An interesting observation can be made from the parameter 
estimates for the GEV models used to describe the sample of storm 
maxima listed in Table 1. For each of the test sites the shape 
parameter (£) is positive (£ > 0) implying that the Fréchet (FT-II) 
type of extreme value distribution best describes the samples. In 
the traditional POT approach of fitting a Gumbel or Weibull model 
to the storm maxima, any inferences made rely on the assumption 
that the correct model was selected. The observation that an FT-II 
distribution (and not a Gumbel or Weibull distribution) best fits 
the data raises questions about the suitability of estimating 
extremes using Gumbel or Weibull distributions in UK waters, as 
well as the estimates thus obtained. 

It is known that the extreme value distribution of maxima 
reduces to a Gumbel distribution when the parent distribution is 
either Weibull or log-normal. As mentioned earlier, for the five 
locations, it was an FT-II model that best described the data, 
suggesting that for these locations, and perhaps the rest of the 
region, the parent distribution might not be Weibull or log- 
normal. 


The results obtained in Section 4.3 on the variability in the 100- 
yr return levels with the length of data considered, shows that for 
all locations (with the exception of Belmullet) the variation in 
return levels decreased, as the duration of data is increased, with 
the difference between consecutive estimates becoming very 
small when at least 10 years of data is used as can be seen in Fig. 3. 

For any sample, it is known that a large standard deviation 
would imply that the values are spread away from the mean, and a 
small standard deviation would imply that the values are clustered 
close to the mean. It is interesting to note from the statistics 
presented in Table 4, that for most of the sites, the difference 
between the means of the two subsets is not very large, but the 
difference in the standard deviations is appreciable, from which it 
can be inferred that the second subset is less spread than the first 
subset. It is obvious from this and the evidence from Fig. 3 that 
using data of short durations (e.g. 7 years) would yield less reliable 
estimates than data of longer periods. These appear to suggest that 
data of a minimum length of 10 years may be sufficient to make 
reliable estimates of extreme conditions. This is in accordance 
with the observation made by Goda [10] that the minimum 
duration of a data record should be 10 years. 

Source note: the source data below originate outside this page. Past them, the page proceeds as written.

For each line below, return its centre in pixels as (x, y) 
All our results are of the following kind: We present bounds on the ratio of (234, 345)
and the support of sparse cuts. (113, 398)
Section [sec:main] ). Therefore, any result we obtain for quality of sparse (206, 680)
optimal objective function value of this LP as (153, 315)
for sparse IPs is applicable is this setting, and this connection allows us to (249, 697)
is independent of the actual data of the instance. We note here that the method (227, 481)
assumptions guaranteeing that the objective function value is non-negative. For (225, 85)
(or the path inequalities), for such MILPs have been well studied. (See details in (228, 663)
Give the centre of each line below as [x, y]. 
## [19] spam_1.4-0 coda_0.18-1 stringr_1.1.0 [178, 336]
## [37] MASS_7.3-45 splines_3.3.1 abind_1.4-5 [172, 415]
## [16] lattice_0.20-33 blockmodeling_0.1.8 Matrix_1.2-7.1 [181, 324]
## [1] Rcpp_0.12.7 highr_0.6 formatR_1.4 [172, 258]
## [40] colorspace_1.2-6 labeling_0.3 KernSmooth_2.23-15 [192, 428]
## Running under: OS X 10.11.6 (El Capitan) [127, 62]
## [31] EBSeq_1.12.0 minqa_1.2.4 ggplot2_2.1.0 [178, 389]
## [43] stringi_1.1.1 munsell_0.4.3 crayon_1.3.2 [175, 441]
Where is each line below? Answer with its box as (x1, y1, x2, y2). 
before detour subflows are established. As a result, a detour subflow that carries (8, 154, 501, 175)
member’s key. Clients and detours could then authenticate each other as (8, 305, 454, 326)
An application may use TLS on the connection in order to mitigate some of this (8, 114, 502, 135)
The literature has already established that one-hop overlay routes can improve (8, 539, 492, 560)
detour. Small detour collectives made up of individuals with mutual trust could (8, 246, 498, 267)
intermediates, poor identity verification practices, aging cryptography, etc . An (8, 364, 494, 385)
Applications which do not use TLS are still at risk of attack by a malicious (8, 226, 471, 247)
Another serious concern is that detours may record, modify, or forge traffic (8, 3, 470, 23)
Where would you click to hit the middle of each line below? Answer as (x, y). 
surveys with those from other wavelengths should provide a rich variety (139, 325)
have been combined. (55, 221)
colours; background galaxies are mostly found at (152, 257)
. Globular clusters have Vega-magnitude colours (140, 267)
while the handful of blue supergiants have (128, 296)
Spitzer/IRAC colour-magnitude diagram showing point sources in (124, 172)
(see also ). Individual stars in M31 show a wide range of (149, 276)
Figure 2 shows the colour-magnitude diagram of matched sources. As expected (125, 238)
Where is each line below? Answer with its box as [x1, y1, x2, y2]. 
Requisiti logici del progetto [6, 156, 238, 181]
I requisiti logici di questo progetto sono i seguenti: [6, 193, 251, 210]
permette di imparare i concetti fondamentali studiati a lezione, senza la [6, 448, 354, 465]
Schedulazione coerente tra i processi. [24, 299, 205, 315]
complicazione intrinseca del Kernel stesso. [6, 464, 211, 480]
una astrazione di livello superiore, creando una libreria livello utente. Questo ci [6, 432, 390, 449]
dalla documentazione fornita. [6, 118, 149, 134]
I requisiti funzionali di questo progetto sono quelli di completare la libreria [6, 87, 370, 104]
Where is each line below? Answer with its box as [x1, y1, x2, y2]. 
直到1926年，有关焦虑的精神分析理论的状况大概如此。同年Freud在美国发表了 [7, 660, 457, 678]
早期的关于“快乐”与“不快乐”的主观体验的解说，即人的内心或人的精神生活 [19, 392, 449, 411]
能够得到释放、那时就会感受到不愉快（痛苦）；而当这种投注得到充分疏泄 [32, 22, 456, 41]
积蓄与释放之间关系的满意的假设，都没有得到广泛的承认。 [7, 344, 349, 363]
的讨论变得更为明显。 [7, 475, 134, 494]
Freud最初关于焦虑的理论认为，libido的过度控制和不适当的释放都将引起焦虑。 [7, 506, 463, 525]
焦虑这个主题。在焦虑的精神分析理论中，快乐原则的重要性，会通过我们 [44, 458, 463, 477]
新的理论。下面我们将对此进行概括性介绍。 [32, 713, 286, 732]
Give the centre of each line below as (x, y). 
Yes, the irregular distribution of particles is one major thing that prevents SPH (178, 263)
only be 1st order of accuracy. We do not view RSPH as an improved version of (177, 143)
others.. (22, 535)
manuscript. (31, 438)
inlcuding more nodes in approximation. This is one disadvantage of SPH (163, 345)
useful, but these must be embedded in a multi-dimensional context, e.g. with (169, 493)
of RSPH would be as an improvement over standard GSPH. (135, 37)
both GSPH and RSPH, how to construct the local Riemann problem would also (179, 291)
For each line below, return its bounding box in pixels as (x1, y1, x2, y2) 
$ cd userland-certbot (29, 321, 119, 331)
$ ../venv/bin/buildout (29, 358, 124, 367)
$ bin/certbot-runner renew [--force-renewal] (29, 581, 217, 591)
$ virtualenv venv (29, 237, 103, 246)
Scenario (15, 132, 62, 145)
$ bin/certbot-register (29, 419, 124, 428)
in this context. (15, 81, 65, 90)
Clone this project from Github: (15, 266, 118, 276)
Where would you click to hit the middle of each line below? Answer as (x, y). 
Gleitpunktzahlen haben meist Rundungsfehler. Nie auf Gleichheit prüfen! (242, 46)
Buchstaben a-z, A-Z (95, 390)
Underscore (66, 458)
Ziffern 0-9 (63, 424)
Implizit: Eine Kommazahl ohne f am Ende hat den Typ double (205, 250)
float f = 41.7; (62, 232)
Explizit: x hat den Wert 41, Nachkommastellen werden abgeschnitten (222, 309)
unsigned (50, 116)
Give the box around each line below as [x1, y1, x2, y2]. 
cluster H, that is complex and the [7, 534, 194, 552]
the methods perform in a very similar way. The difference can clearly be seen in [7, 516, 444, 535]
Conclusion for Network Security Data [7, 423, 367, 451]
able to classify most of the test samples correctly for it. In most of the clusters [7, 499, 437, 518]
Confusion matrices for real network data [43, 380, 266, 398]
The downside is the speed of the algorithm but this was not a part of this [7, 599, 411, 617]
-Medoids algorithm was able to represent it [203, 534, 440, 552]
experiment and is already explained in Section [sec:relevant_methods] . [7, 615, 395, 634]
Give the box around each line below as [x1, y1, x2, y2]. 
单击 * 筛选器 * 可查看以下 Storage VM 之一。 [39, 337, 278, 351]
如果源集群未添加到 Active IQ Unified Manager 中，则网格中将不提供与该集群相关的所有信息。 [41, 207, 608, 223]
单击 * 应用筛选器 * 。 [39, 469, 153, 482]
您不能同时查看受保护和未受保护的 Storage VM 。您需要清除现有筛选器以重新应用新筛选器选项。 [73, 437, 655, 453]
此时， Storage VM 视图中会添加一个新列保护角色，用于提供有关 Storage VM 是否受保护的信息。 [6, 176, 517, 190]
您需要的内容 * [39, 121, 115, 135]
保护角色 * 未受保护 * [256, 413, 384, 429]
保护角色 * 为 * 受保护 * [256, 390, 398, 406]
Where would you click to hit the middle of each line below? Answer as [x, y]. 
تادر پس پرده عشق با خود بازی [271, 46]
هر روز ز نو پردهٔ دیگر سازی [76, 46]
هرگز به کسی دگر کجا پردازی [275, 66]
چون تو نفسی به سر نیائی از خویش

The Belmullet site also seems to follow this trend (of high 
initial variations in estimates which then reduce significantly) 
until data from the year 1988 was included in the analysis (which 
treated data in the reverse chronological order). Unusually high 
waves in 1986, 1988, and in 1991 (shown in Fig. 7) distort the 
curve, and cause the sudden rise in the return level observed 
around the 24 year mark. The data used for the analyses corre- 
sponds to a location approximately 25 km off the coast of Ireland 
and for a depth of approximately 130 m. The authors carried out 
the analyses on the basis that these large waves are genuine and 
not a result of errors in measurement. This, however, is not 
verifiable with the information available. If these values are indeed 
a result of errors, it is possible that they may have falsely 
influenced the return level estimates. In such a case, the authors 
expect that this site too will exhibit a trend similar to the other 
sites when these waves are excluded. 

The study shows that ERA-Interim data tends to underestimate 
the return values when compared with estimates obtained from 
buoy data. Because of this, a correction or calibration of the data 
may be required when this hindcast is used. To the best of the 
authors knowledge, no such evaluation has been done for the 
ERA-interim reanalysis, and should this be the case, the results 
obtained from the method assessed in this study are likely to be 
different. 

Another possible reason for the lower estimates is that the 
ERA-Interim data contains H, data from simulations sampled at 6- 
hourly intervals. It is possible that the waves of maximum height 
in storms occur between observations, and are thus not recorded 
due to the low sampling rate. It might be possible to get better 
estimates from data with a higher sampling rate, and the need for 
calibration and correction may be eliminated. 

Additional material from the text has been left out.